After federal agents swept across a formerly down-on-its-luck area of downtown Oakland, raiding the businesses owned by ganjapreneur Richard Lee which had revitalized the community, officials connected with Lee’s flagship Oaksterdam University vowed the cannabis college would reopen on Wednesday.

U.S. Marshals and agents from the IRS and DEA on Monday morning raided all of the downtown businesses connected to Lee, including Oaksterdam, the medical marijuana dispensary Coffeeshop Blue Sky, and a plant nursery connected to the dispensary, reports Chris Roberts at SF Weekly.

The federal agents didn’t get a friendly reception. Jeering protesters — at least 100 of them, and probably far more than that — loudly expressed their disapproval of the raid as the agents carried filing cabinets, bags and stacks of evidence to waiting vehicles (many of which had no license plates, in violation of California law).
“Fuck off!” many in the crowd yelled. “DEA go away!”

KTVU
Federal agents raid Oaksterdam University

“We sort of expected this in 2010 — not 2012,” said Jeff Jones, who, with Lee, supported Proposition 19, which would have legalized marijuana in California in 2010. Jones is proprietor of the nearby Patient ID Center, which processes medical cannabis cards on the same block of downtown Oakland known as Oaksterdam.
IRS agents had audited Lee, who spent more than a million dollars out of his own pocket to finance and qualify Prop 19 in 2010.
Lee was detained at his home, then released.

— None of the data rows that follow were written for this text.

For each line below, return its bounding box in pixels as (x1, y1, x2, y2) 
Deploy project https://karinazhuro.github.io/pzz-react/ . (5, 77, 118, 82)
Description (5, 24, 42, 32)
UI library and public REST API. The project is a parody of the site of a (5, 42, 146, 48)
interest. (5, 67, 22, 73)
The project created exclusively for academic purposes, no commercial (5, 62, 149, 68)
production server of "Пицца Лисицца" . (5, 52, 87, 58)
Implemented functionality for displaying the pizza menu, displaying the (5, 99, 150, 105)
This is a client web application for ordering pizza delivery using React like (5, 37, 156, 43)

No arrests were made, and federal agents said the reasons for the multi-agency raid are sealed by a judge. It’s not clear if federal authorities plan to charge Lee with any crimes.
Oaksterdam will try to hold final classes for the semester on Wednesday as if nothing is amiss, even though the final class project — a crop of marijuana, ready for harvest, intended for a multiple sclerosis patient — was stolen, I mean “seized,” by federal agents.

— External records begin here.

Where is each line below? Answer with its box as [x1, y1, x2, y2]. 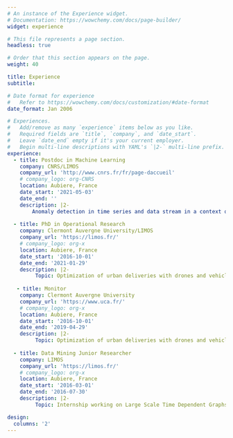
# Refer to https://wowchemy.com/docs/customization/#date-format [7, 98, 209, 106]
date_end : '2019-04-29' [19, 324, 89, 331]
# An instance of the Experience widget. [7, 10, 129, 17]
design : [7, 414, 30, 421]
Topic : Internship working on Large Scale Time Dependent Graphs [35, 401, 228, 408]
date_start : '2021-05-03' [19, 189, 95, 195]
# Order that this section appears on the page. [7, 55, 150, 62]
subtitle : [7, 80, 36, 87]

The cannabis plants that were to be the students’ final project was intended for Yvonne Westbrook White, who has MS, according to Oaksterdam Executive Chancellor Dale Sky Jones, who is married to Jeff Jones.

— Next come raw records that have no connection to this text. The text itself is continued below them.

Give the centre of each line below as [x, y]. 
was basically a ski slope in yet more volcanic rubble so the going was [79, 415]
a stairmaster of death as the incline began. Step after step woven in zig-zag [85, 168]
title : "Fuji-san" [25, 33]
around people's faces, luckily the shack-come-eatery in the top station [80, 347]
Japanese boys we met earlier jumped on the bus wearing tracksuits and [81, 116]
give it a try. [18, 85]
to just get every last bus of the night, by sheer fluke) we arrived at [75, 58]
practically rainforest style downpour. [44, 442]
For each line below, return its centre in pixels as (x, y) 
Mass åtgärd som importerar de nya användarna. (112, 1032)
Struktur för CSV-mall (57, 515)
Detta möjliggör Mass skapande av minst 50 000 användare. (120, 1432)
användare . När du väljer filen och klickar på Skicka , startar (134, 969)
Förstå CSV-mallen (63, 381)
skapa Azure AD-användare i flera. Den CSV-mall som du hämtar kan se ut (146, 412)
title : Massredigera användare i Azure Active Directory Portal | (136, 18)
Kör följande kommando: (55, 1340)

Whether the Coffeeshop Blue Sky dispensary will reopen remains unclear, as do the longer-term repercussions of the raid and its possibly chilling effect on the medicinal cannabis movement.
“I know Richard’s a fighter,” said Sky Jones. “If I were a betting woman, I’d bet Blue Sky will reopen.
Enrollment had fallen at Oaksterdam since the federal government’s medical marijuana crackdown began last October, according to the Sacramento Bee.
Some strategists had advised Lee back in 2010 to wait until 2012 to run Prop 19, since presidential election years are traditionally more friendly to liberal initiatives. This year, several efforts to put legalization back on the ballot appear to be out of funds.